1.2 One point of this historical reminiscence is that my view of the next 25 years must, for good or ill, be affected by my experience of the last 60 years. The second is that it is not limited to any one system. We are trying in this book to look forward to developments across the common law of contract. The team includes authors from Australia, Canada, England, Malaysia and the United States (alphabetical order here and elsewhere). In addition, three of us have taught in Singapore.
Diversity and unity
1.3 When I started teaching contract in 1958 I knew that the American law of contract was different. The library had copies of Williston and Corbin and the Restatement but I assumed the Australian and Canadian contract law were the same as English. I had tutorials in Oxford in contract from Otto Lang, who was doing the Bachelor of Civil Law (BCL) and went on to become a professor at the University of Saskatchewan and then a successful national politician. I do not remember any suggestion that the Canadian law of contract was different.

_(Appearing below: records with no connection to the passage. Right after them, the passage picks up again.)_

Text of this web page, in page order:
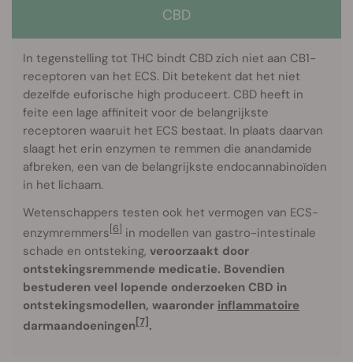
CBD
In tegenstelling tot THC bindt CBD zich niet aan CB1-
receptoren van het ECS. Dit betekent dat het niet
dezelfde euforische high produceert. CBD heeft in
feite een lage affiniteit voor de belangrijkste
receptoren waaruit het ECS bestaat. In plaats daarvan
slaagt het erin enzymen te remmen die anandamide
afbreken, een van de belangrijkste endocannabinoïden
in het lichaam.
Wetenschappers testen ook het vermogen van ECS-
enzymremmers[6] in modellen van gastro-intestinale
schade en ontsteking, veroorzaakt door
ontstekingsremmende medicatie. Bovendien
bestuderen veel lopende onderzoeken CBD in
ontstekingsmodellen, waaronder inflammatoire
darmaandoeningen[7].
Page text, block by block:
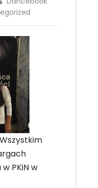
PKiN w
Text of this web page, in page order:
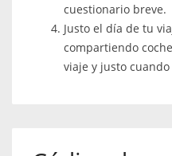
cuestionario breve.
Justo el día de tu
compartiendo
viaje y justo
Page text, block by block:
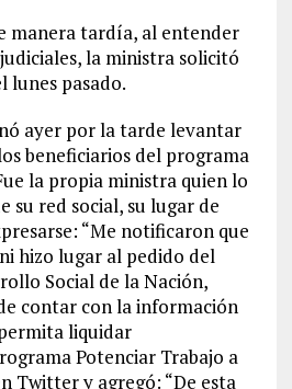
manera tardía, al entender
la ministra solicitó
lunes pasado.
ayer por la tarde levantar
beneficiarios del programa
la propia ministra quien lo
su red social, su lugar de
“Me notificaron que
hizo lugar al pedido del
Social de la Nación,
contar con la información
liquidar
Potenciar Trabajo a
Twitter y agregó: “De esta
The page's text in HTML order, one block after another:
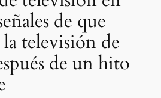
de que
televisión de
de un hito
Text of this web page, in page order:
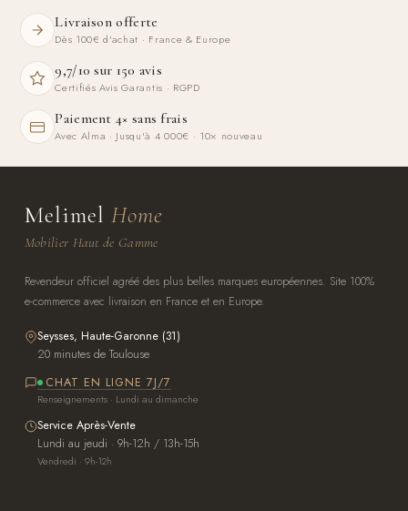
Livraison offerte
Dès 100€ d'achat · France & Europe
9,7/10 sur 150 avis
Certifiés Avis Garantis · RGPD
Paiement 4× sans frais
Avec Alma · Jusqu'à 4 000€ · 10× nouveau
Melimel Home
Mobilier Haut de Gamme
Revendeur officiel agréé des plus belles marques européennes. Site 100%
e-commerce avec livraison en France et en Europe.
Seysses, Haute-Garonne (31)
20 minutes de Toulouse
CHAT EN LIGNE 7J/7
Renseignements · Lundi au dimanche
Service Après-Vente
Lundi au jeudi · 9h-12h / 13h-15h
Vendredi · 9h-12h
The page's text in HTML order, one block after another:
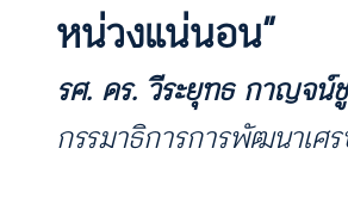
หน่วงแน่นอน”
รศ. ดร. วีระยุทธ กาญจน์
กรรมาธิการการพัฒนาเศ
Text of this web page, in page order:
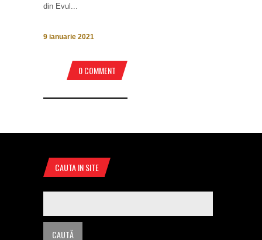
din Evul...
9 ianuarie 2021
0 COMMENT
CAUTA IN SITE
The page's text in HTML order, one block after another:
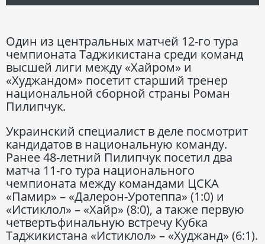
Один из центральных матчей 12-го тура
чемпионата Таджикистана среди команд
высшей лиги между «Хайром» и
«Худжандом» посетит старший тренер
национальной сборной страны Роман
Пилипчук.
Украинский специалист в деле посмотрит
кандидатов в национальную команду.
Ранее 48-летний Пилипчук посетил два
матча 11-го тура национального
чемпионата между командами ЦСКА
«Памир» – «Далерон-Уротеппа» (1:0) и
«Истиклол» – «Хайр» (8:0), а также первую
четвертьфинальную встречу Кубка
Таджикистана «Истиклол» – «Худжанд» (6:1).
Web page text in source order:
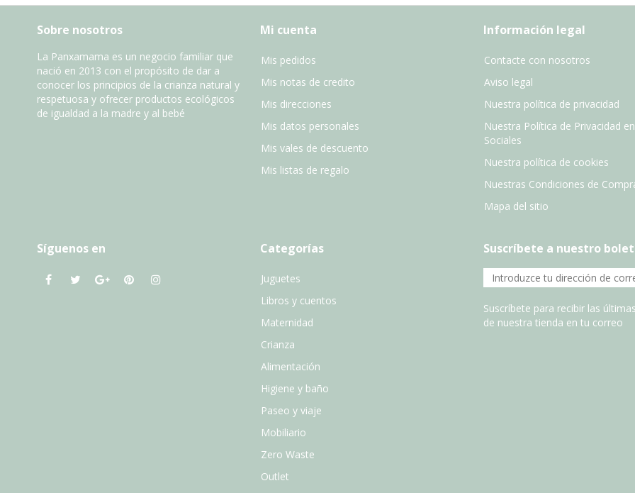
Sobre nosotros
La Panxamama es un negocio familiar que
nació en 2013 con el propósito de dar a
conocer los principios de la crianza natural y
respetuosa y ofrecer productos ecológicos
de igualdad a la madre y al bebé
Mi cuenta
Mis pedidos
Mis notas de credito
Mis direcciones
Mis datos personales
Mis vales de descuento
Mis listas de regalo
Información legal
Contacte con nosotros
Aviso legal
Nuestra política de privacidad
Nuestra Política de Privacidad
Sociales
Nuestra política de cookies
Nuestras Condiciones de
Mapa del sitio
Síguenos en Categorías
Juguetes
Libros y cuentos
Maternidad
Crianza
Alimentación
Higiene y baño
Paseo y viaje
Mobiliario
Zero Waste
Outlet
Suscríbete a nuestro
Suscríbete para recibir las
de nuestra tienda en tu correo
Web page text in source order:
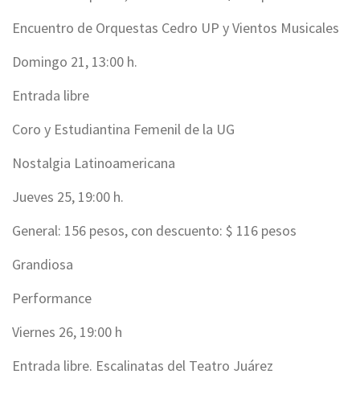
Encuentro de Orquestas Cedro UP y Vientos Musicales
Domingo 21, 13:00 h.
Entrada libre
Coro y Estudiantina Femenil de la UG
Nostalgia Latinoamericana
Jueves 25, 19:00 h.
General: 156 pesos, con descuento: $ 116 pesos
Grandiosa
Performance
Viernes 26, 19:00 h
Entrada libre. Escalinatas del Teatro Juárez
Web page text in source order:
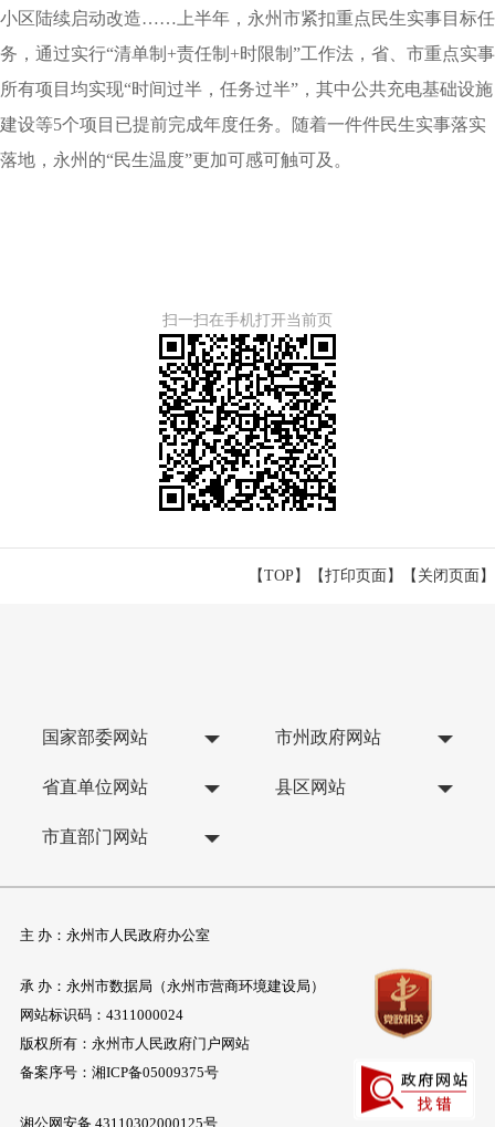
小区陆续启动改造……上半年，永州市紧扣重点民生实事目标任
务，通过实行“清单制+责任制+时限制”工作法，省、市重点实事
所有项目均实现“时间过半，任务过半”，其中公共充电基础设施
建设等5个项目已提前完成年度任务。随着一件件民生实事落实
落地，永州的“民生温度”更加可感可触可及。
扫一扫在手机打开当前页
【TOP】 【打印页面】【 关闭页面】
国家部委网站 市州政府网站
省直单位网站 县区网站
市直部门网站
主 办：永州市人民政府办公室
承 办：永州市数据局（永州市营商环境建设局）
网站标识码：4311000024
版权所有：永州市人民政府门户网站
备案序号： 湘ICP备05009375号
湘公网安备 43110302000125号
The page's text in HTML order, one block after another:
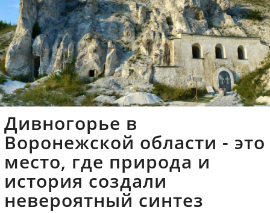
Дивногорье в
Воронежской области - это
место, где природа и
история создали
невероятный синтез
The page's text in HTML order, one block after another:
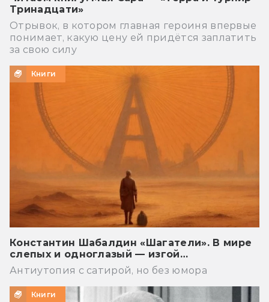
Тринадцати»
Отрывок, в котором главная героиня впервые
понимает, какую цену ей придётся заплатить
за свою силу
Книги
Константин Шабалдин «Шагатели». В мире
слепых и одноглазый — изгой…
Антиутопия с сатирой, но без юмора
Книги
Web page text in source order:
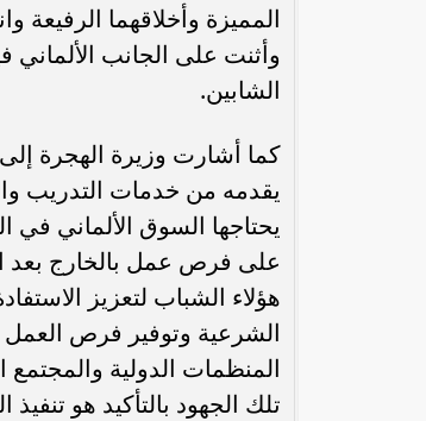
المميزة وأخلاقهما الرفيعة
وأثنت على الجانب الألماني
الشابين.
كما أشارت وزيرة الهجرة
يقدمه من خدمات التدريب
يحتاجها السوق الألماني
على فرص عمل بالخارج بعد
هؤلاء الشباب لتعزيز
الشرعية وتوفير فرص
المنظمات الدولية والمجتمع
تلك الجهود بالتأكيد هو
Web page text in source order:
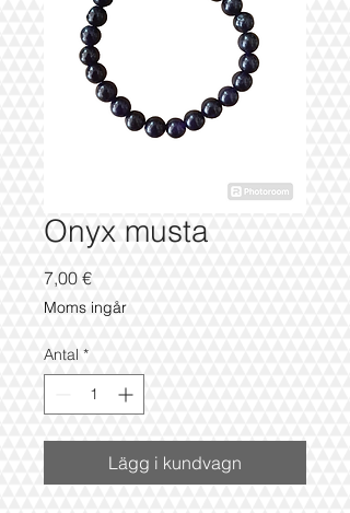
Onyx musta
7,00 €Pris
Moms ingår
Antal *
Lägg i kundvagn
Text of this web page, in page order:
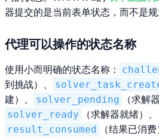
器提交的是当前表单状态，而不是规
代理可以操作的状态名称
使用小而明确的状态名称：
到挑战）、
建）、
solver_pending
（求解
solver_ready
（求解器就绪）、
result_consumed
（结果已消费
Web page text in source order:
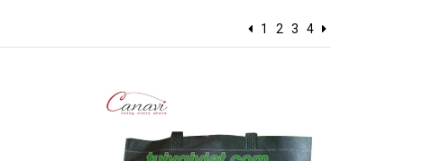
1 2 3 4
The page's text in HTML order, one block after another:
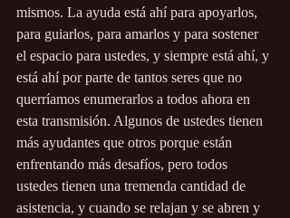
mismos. La ayuda está ahí para apoyarlos,
para guiarlos, para amarlos y para sostener
el espacio para ustedes, y siempre está ahí, y
está ahí por parte de tantos seres que no
querríamos enumerarlos a todos ahora en
esta transmisión. Algunos de ustedes tienen
más ayudantes que otros porque están
enfrentando más desafíos, pero todos
ustedes tienen una tremenda cantidad de
asistencia, y cuando se relajan y se abren y
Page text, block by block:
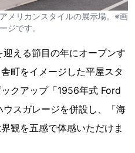
メリカンスタイルの展示場。※画
ジです。
える節目の年にオープンす
町をイメージした平屋スタ
クアップ「1956年式 Ford
スガレージを併設し、「海
観を五感で体感いただけま
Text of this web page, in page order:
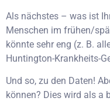
Als nächstes – was ist
Menschen im frühen/
könnte sehr eng (z. B.
Huntington-Krankheits-
Und so, zu den Daten!
können? Dies wird als a
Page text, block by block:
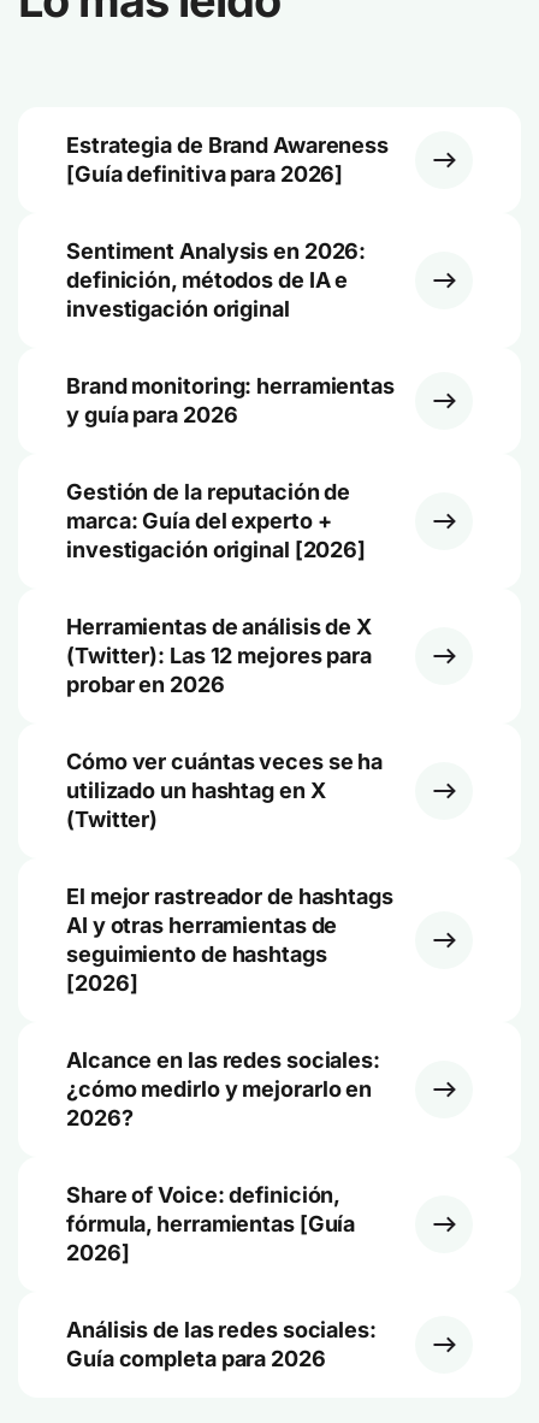
Estrategia de Brand Awareness
[Guía definitiva para 2026]
Sentiment Analysis en 2026:
definición, métodos de IA e
investigación original
Brand monitoring: herramientas
y guía para 2026
Gestión de la reputación de
marca: Guía del experto +
investigación original [2026]
Herramientas de análisis de X
(Twitter): Las 12 mejores para
probar en 2026
Cómo ver cuántas veces se ha
utilizado un hashtag en X
(Twitter)
El mejor rastreador de hashtags
AI y otras herramientas de
seguimiento de hashtags
[2026]
Alcance en las redes sociales:
¿cómo medirlo y mejorarlo en
2026?
Share of Voice: definición,
fórmula, herramientas [Guía
2026]
Análisis de las redes sociales:
Guía completa para 2026
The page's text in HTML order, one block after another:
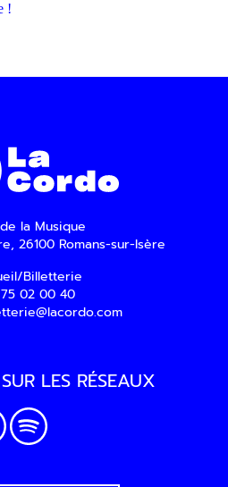
!
la Musique
26100 Romans-sur-Isère
Billetterie
02 00 40
LES RÉSEAUX
notre lettre
électronique. Vous
à tout moment via
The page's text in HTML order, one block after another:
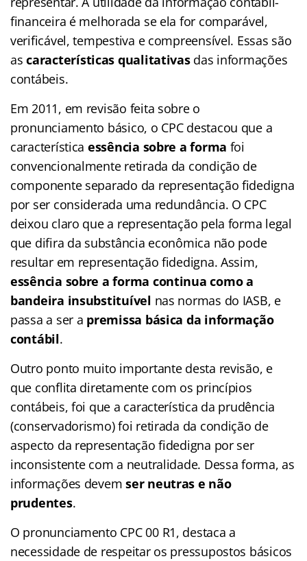
financeira é melhorada se ela for comparável,
verificável, tempestiva e compreensível. Essas são
ascaracterísticas qualitativas das informações
contábeis.
Em 2011, em revisão feita sobre o
pronunciamento básico, o CPC destacou que a
característica essência sobre a forma foi
convencionalmente retirada da condição de
componente separado da representação fidedigna
por ser considerada uma redundância. O CPC
deixou claro que a representação pela forma legal
que difira da substância econômica não pode
resultar em representação fidedigna. Assim,
essência sobre a forma continua como a
bandeira insubstituível nas normas do IASB, e
passa a ser a premissa básica da informação
contábil.
Outro ponto muito importante desta revisão, e
que conflita diretamente com os princípios
contábeis, foi que a característica da prudência
(conservadorismo) foi retirada da condição de
aspecto da representação fidedigna por ser
inconsistente com a neutralidade. Dessa forma, as
informações devemser neutras e não
prudentes.
O pronunciamento CPC 00 R1, destaca a
necessidade de respeitar os pressupostos básicos
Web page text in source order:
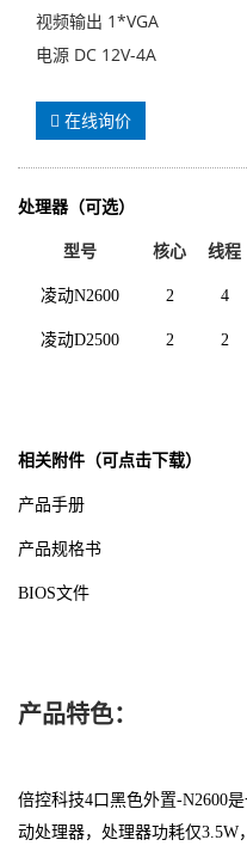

1.4 This is not the case today. There are books entitled Australian Law of Contract, Canadian Law of Contract, Malaysian Law of Contract, New Zealand Law of Contract, Singapore Law of Contract, and so on. I do not think there are any books entitled American Law of Contract or English Law of Contract. The systems are different but they are not very different.
1.5 The relationship is illustrated by the recent decision of the UK Supreme Court in Patel v Mirza.1 In this case the court sat exceptionally with nine judges in an attempt to grapple with the difficulties posed by illegality in the law of contract. Six judgments were delivered. All agreed in the result but three disagreed fundamentally on the reasons. Six judgments were delivered and all cited with approval the impressive judgment of the Canadian Supreme Court in Hall v Hebert.2 The Court was agreed on the result but deeply divided on the reasons. The majority view was that the existing law should be replaced by an approach which involved considering and balancing a range of factors.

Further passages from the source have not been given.